= Alfred Cowles Jr. =

American lawyer

Alfred Cowles Jr. (January 5, 1865 – January 15, 1939) was a director of the Chicago Tribune company for 48 years.

== Early life and education ==
Born in Chicago, he was the eldest son of Alfred Cowles Sr. and Sarah Frances Cowles (née Hutchinson). His father served as bookkeeper, then secretary-treasurer of the Chicago Tribune, and worked closely with owner Joseph Medill.'

Alfred Junior graduated from Yale University in 1886. During his senior year, Cowles was captain of the Yale champion varsity crew which set an upstream record on the Thames River which remained unbroken until 1923. He was a member of Skull and Bones.

He engaged in post-graduate work, at Yale Law School from 1887 to 1888, and Northwestern University from 1888 to 1889. Over the years, Cowles continued to be involved with the Yale crew, serving as chief advisor to head coach Edson F. Gallaudet in 1899.

== Career ==
Following admission to the bar in 1889, Cowles practiced law in Chicago for only a few years. He became a director of the Chicago Tribune in 1891, two years after his father died. He served as secretary and treasurer of the Tribune from 1889 to 1901.

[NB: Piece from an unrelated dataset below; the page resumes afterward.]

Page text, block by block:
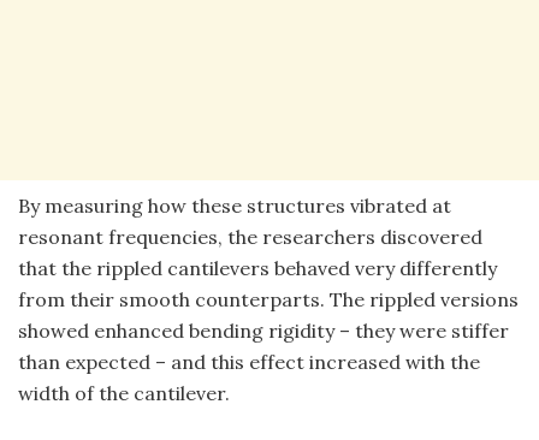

He was also a director of the Continental Illinois Bank and Trust, as well as the American Radiator Company. A campaigner against government waste, he served as president of the Civic Federation and the Bureau of Public Efficiency from 1932 to 1935.

== Personal life ==
After graduating from Yale, he married Elizabeth Cheney of Manchester, Connecticut, with whom he had four children: Alfred Cowles III (1891–1984), Knight Cheney Cowles (b. 1892), John Cheney Cowles (b. 1894) and Thomas Hooker Cowles (b. 1895). Alfred Jr. played golf and enjoyed shooting.

== Death and legacy ==
In 1928, Alfred Jr., his brother William H. Cowles, and their sister Sarah Frances Stewart donated $350,000 to Yale University to fund the Alfred Cowles Sf. Foundation for the study of government and public affairs.

He had heart disease and died from pneumonia at his home at 1130 Lake Shore Drive, Chicago, on January 15, 1939. He left an estate worth $985,000 when he died.